1°)- Brigitte Pascall : Interdiction des cultes publics : les cathos se rebiffent. Notamment, une manifestation des croyants était prévue devant la Cathédrale de Saint Eustache. Bien sûr, le grand progressiste de choc Lallement interdit le rassemblement.
Il faut se souvenir que les cathos ont été "mous" lors du premier confinement : surtout la hiérarchie. Ne se réveillant un peu que pour la semaine sainte. Cette fois-ci, ils se battent vraiment : voilà pourquoi je leur consacre cet article.
Le refus de Lallement fait suite au rejet par le Conseil d'Etat du référé liberté déposé par l'Eglise catholique.
Les célébrations d'obsèques, de mariages et les visites de fidèles restent autorisées, mais sont strictement encadrées (1).
Ne dites pas : "cela ne me concerne pas, c'est une affaire propre aux cathos traditionalistes" (sic).
Le refus d'autoriser un rassemblement pose le problème de l'interdiction de manifester, bien que ce droit soit constitutionnellement reconnu.
Depuis la loi de 1884 autorisant les rassemblements, il y a toujours eu une application très libérale de ce droit.
Au cours des années 70, 99% des manifestations étaient autorisées. Sauf 1% d'entre elles : il s'agissait des petits rassemblements contre la politique du Shah d'Iran ou d'Hussein de Jordanie, de nature à créer des litiges diplomatiques avec telle ou telle capitale étrangère.
Aujourd'hui, c'est tout le contraire : le droit de manifester est interdit. Et personne ne moufte.
Ainsi, notre camarade Patricia, militante de la FI, gilet jaune, raconte : les Gilets Jaunes s'étaient regroupés à 14 heures devant le Conseil d'Etat. La Police nous a aussitôt nassés, pris un à un, pour nous infliger 135 euros d'amende.

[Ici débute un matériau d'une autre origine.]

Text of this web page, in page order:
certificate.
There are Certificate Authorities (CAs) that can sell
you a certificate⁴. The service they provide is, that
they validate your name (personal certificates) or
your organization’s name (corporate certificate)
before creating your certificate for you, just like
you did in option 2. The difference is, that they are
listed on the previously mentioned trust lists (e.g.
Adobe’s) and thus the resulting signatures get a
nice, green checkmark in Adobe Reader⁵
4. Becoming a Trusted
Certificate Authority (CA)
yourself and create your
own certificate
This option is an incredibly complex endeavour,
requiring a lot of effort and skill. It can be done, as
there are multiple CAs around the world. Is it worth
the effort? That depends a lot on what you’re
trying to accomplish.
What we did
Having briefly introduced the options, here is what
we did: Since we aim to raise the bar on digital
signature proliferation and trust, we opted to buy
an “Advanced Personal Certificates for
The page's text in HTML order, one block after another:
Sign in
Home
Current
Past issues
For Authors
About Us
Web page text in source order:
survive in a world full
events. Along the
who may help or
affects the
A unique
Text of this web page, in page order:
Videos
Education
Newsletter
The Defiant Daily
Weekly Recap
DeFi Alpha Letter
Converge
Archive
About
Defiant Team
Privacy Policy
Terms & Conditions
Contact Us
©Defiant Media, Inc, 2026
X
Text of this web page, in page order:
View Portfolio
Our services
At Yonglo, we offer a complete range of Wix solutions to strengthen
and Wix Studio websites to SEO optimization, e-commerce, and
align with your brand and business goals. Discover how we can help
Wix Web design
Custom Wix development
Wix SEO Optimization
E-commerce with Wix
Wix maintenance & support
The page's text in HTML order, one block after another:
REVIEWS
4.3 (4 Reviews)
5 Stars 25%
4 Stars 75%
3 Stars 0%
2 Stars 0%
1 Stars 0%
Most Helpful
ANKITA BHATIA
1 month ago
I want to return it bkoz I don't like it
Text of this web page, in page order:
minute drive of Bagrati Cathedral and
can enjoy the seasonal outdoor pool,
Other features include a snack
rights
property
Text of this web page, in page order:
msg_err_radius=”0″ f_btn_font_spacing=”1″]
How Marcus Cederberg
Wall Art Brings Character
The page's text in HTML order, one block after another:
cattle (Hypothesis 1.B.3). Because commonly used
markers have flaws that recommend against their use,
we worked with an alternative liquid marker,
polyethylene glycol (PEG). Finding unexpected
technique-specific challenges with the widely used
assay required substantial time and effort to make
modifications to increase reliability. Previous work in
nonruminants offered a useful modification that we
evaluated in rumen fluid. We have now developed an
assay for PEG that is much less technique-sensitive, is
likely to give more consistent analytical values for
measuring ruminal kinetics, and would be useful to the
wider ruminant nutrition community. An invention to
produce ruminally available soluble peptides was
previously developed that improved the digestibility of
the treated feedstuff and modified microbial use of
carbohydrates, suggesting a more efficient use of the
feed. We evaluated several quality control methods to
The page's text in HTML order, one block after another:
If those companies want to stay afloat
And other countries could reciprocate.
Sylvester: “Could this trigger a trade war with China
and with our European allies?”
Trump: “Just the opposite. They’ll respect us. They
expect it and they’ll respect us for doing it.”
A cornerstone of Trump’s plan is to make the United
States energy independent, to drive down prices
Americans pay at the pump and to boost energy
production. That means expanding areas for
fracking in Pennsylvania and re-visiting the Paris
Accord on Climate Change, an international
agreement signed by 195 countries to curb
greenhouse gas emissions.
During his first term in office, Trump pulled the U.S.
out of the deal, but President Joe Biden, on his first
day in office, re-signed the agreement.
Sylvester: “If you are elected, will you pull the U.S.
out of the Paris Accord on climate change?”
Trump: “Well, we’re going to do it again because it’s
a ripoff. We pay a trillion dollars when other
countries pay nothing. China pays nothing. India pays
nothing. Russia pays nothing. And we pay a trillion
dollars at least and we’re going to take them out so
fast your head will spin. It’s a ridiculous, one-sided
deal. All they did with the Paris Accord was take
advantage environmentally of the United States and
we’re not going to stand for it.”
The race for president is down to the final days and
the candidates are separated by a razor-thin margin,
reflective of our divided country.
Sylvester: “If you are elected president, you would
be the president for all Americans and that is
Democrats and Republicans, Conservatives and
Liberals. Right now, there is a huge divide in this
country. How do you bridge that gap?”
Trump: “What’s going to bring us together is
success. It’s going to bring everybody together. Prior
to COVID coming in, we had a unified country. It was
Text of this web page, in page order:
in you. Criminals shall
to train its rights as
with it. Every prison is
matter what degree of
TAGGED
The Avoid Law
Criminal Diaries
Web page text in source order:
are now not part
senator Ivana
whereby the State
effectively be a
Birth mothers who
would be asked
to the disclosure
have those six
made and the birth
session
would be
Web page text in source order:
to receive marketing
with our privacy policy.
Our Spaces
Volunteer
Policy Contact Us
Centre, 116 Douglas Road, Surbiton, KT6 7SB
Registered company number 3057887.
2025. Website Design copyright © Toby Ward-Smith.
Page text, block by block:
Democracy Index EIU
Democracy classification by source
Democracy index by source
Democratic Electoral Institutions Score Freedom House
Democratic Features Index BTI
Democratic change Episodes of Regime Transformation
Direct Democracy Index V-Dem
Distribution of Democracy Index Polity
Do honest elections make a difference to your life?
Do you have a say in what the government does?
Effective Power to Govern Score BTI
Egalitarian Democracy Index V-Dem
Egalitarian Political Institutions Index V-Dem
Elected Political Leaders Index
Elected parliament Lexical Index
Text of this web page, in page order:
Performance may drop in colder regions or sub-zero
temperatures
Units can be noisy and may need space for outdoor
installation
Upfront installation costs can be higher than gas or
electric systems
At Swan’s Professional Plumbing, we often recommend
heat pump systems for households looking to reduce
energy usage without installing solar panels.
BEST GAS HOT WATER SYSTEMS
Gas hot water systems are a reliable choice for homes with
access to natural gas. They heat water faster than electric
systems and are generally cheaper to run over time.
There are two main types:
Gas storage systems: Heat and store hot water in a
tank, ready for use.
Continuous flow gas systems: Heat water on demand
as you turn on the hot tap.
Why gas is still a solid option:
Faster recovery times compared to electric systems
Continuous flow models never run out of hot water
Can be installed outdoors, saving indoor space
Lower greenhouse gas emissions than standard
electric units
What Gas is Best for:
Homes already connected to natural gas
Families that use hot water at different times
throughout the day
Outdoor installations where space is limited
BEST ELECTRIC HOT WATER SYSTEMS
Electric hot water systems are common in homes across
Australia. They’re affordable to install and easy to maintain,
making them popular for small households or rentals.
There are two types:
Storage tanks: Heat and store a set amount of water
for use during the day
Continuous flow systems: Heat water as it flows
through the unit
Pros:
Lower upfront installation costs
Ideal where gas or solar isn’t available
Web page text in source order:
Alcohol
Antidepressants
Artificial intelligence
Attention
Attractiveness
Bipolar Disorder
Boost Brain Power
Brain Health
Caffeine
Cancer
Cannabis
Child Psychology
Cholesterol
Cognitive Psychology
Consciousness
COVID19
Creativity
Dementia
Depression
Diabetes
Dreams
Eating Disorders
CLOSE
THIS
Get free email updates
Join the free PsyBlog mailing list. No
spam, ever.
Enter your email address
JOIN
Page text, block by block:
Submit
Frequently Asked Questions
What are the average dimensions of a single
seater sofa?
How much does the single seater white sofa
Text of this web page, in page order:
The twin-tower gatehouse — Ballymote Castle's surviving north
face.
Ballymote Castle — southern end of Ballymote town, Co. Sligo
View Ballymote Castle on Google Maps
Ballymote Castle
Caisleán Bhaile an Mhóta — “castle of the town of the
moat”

Elle est pas belle la liberté de manifester dans la France 2020 ?!
Dans un billet de blog "Vu du droit" intitulé "Macron et l'exécution de sa feuille de route : au prix de nos libertés", de janvier 2019, Régis de Castelnau, ex-bâtonnier du Barreau de Paris, raconte la sociogenèse de cette privation, hélas bien avancée, de toutes nos libertés publiques :
"D'abord, il y eut les élections truquées de 2017, qui ont porté Macron au Pouvoir (sic). Ensuite et pour rester au Pouvoir, accomplir le mandat donné par l'oligarchie financière, Macron dispose de deux outils :
1°)-"L'idéologie liberticide consistant à dire que la fin justifie les moyens : que s'il faut basculer dans une société autoritaire, voire dictatoriale, il n'y a aucun problème" (sic). Il faut supprimer le droit de manifester ? Eh bien, on le supprimera sans vergogne !
En l'espèce, et s'agissant de la durée de l'Etat d'urgence, on n'a pas hésité à basculer dans une société dictatoriale, où l'exécutif a tous les pouvoirs.
2°)-- "Le deuxième outil est l'empressement de la Justice à mettre en oeuvre une politique exigée par Macron aussi illégale qu'antirépublicaine (sic).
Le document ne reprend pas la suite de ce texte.